September 4th, 2012 No comments

Critics of technical analysis is sometimes liken it to reading tea leaves, perhaps because it is partly subjective. There are a lot of different tools, but most traders pick and choose only a few to use. But the same could be said about running a business, and yet we can clearly see some individuals have consistently better track records than others for being profitable. The analogy is especially appropriate because successful traders tend to view trading as a business.

The most basic technical indicators are support and resistance levels. Support are relatively low price levels the stock has trouble falling below, and resistance is the relatively high price level the stock has trouble climbing above. If a stock is “range-bound”, trading within a tight price range, the high end of that range is the resistance and the low end is support. Other key price levels are where spikes or dips occur. It’s rare that these key levels are hit precisely, down to the penny, so some eye-balling is required, and some practice is required to select the most effective levels. The best price levels tend to be at round numbers.

Notice how often and spikes and dips turn around close to multiples of 1000 points.

 

When a stock price breaks out above a key resistance level, resistance often becomes support. And likewise when support is broken, it becomes resistance for the stock price thereafter. Moreover, when a stock price breaks through a support or resistance level, the stock price usually continues in that direction and changes at a faster rate. These technical moves provide an opportunity for traders to make quick profits.

From an Austrian perspective, there are real human action reasons why it works this way. The most common reason articulated is that of the “bag-holder”. This is someone who bought the stock at a higher price and held onto it despite it having gone down. When the stock moves to the top of its trading range, the bag-holder sees an opportunity to finally get out at a decent price. Another common reason has to do with belief. Traders may not believe the stock likely to break out above resistance, so when the price gets there, they take a short-position, betting on the stock price dropping. Speculators may also be trading within the range, buying at the low of the range and selling at the high.

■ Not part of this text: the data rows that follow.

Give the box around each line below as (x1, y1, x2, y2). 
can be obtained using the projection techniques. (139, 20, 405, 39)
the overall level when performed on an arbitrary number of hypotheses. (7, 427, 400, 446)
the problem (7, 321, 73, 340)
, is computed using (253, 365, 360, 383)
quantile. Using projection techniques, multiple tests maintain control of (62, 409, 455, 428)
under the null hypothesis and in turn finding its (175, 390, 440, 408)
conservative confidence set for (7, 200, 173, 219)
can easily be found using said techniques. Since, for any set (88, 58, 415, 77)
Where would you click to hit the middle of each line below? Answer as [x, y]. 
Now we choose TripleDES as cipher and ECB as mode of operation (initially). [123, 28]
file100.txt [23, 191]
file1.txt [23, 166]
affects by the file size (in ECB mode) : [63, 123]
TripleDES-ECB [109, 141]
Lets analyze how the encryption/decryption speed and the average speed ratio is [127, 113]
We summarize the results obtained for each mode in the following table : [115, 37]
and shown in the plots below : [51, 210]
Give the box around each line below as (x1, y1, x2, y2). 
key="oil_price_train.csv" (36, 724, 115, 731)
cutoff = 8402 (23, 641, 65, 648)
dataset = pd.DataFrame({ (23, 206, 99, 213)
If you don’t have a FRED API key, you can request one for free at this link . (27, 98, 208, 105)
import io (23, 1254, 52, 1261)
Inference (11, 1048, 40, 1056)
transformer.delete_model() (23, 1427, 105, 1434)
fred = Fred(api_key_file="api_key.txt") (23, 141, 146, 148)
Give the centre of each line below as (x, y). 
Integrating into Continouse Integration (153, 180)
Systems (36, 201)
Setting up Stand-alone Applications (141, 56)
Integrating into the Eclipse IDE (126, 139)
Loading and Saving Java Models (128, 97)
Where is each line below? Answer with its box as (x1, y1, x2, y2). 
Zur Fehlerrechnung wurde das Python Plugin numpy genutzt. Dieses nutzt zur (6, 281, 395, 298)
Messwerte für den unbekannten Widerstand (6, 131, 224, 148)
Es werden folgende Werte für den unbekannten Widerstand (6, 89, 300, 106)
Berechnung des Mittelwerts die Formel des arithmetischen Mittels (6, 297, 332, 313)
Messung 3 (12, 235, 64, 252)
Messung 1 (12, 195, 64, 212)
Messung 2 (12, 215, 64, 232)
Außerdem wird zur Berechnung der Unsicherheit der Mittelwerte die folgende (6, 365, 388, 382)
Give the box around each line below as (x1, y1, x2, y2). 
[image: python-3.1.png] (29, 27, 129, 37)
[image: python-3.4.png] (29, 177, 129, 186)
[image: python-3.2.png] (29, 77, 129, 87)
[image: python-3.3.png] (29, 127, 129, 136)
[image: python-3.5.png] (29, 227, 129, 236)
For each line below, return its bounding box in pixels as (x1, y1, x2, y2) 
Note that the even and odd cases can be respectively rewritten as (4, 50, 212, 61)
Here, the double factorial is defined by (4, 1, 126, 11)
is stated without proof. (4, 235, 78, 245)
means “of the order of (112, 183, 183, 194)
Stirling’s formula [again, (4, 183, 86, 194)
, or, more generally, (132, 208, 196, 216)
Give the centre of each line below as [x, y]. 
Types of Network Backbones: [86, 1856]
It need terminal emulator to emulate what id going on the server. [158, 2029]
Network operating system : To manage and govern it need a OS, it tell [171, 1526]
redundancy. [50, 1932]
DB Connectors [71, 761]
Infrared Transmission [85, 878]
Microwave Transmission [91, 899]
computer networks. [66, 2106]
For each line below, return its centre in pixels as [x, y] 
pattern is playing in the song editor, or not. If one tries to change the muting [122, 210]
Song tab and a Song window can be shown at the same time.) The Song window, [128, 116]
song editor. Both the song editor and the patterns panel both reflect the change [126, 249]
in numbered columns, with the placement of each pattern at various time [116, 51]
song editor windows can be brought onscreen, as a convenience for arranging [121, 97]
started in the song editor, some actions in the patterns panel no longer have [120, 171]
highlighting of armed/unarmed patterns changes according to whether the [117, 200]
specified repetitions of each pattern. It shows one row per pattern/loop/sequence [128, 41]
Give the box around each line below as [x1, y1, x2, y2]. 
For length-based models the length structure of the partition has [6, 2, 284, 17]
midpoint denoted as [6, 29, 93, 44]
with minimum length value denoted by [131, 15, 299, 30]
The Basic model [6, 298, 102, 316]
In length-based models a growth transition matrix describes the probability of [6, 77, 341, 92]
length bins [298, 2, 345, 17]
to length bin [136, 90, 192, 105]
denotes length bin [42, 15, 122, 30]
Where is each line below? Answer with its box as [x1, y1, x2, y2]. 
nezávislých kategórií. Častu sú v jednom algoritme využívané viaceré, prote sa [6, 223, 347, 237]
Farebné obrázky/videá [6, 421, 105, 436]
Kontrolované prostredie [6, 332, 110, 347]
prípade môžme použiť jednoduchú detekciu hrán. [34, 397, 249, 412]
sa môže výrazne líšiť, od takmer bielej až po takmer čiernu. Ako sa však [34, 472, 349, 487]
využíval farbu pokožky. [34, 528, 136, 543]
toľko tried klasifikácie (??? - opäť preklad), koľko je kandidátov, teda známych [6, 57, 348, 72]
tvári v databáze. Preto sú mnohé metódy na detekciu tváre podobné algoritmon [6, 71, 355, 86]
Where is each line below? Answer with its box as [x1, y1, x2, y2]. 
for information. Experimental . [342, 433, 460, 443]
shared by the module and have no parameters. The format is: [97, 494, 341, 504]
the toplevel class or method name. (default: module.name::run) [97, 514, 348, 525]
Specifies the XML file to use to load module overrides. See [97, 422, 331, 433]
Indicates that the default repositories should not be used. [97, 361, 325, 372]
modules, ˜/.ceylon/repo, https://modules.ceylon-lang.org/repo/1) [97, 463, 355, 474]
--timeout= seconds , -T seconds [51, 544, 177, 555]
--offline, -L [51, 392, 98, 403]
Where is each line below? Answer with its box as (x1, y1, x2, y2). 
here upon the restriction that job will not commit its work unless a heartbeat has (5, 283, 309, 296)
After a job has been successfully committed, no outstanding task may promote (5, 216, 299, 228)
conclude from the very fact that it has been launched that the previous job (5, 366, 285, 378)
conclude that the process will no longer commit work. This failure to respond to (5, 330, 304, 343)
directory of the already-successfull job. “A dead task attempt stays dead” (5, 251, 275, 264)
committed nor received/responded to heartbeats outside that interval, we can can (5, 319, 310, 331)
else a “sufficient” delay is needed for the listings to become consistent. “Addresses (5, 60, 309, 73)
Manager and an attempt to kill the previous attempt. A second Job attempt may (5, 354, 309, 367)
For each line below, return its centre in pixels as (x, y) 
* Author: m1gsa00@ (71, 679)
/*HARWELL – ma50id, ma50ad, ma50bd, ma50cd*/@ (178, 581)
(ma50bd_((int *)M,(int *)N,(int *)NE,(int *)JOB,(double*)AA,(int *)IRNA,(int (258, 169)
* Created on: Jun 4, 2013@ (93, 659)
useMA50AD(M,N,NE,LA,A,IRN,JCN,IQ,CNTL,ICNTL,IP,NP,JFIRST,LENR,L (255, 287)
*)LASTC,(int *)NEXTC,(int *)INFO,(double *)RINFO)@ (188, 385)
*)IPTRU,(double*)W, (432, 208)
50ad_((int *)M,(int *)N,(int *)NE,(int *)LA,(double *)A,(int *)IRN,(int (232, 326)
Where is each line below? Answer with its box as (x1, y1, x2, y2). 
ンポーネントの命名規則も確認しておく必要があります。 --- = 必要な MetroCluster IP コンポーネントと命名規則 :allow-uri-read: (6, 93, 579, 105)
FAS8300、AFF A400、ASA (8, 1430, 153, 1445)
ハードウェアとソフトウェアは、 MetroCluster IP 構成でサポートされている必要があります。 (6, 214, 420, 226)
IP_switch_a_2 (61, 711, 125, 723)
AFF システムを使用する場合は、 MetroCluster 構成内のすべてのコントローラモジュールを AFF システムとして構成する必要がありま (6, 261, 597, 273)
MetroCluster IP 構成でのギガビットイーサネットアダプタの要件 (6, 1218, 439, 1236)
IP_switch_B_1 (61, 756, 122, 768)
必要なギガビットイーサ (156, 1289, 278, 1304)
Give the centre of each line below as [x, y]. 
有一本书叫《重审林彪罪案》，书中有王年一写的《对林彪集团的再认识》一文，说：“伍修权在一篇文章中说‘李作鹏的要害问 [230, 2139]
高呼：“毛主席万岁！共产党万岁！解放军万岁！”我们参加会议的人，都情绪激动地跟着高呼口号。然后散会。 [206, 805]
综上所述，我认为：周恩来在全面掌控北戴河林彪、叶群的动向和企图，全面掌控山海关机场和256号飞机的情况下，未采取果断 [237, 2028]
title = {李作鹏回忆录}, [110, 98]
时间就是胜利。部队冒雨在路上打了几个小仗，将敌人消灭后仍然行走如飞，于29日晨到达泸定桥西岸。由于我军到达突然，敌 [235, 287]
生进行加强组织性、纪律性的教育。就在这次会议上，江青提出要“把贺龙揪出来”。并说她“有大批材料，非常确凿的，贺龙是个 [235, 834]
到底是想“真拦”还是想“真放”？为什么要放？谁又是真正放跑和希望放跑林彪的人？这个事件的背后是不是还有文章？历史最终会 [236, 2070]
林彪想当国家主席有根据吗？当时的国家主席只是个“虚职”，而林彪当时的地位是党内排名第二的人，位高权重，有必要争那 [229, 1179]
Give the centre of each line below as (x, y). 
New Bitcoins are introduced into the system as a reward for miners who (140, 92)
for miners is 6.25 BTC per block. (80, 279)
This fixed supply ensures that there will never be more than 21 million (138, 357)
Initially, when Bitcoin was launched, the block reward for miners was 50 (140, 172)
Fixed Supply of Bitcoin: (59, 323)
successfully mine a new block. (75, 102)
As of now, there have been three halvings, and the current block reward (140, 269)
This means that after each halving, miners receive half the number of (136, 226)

For these various reasons, as the price reaches the resistance level, it brings in a disproportionate number of sellers, which of course will tend to push the price back down. However, if enough buyers take interest in a potential breakout, there are buyers for all the sellers. Once all the sellers have sold, the buyers push the stock price into a zone where there are relatively few sellers, and this allows the stock price to rise very quickly. This works for individual stocks as well as the overall market and creates difficulty for mathematical economic and financial models because breakouts stack the odds to make outliers more common than stochastic movements can account for.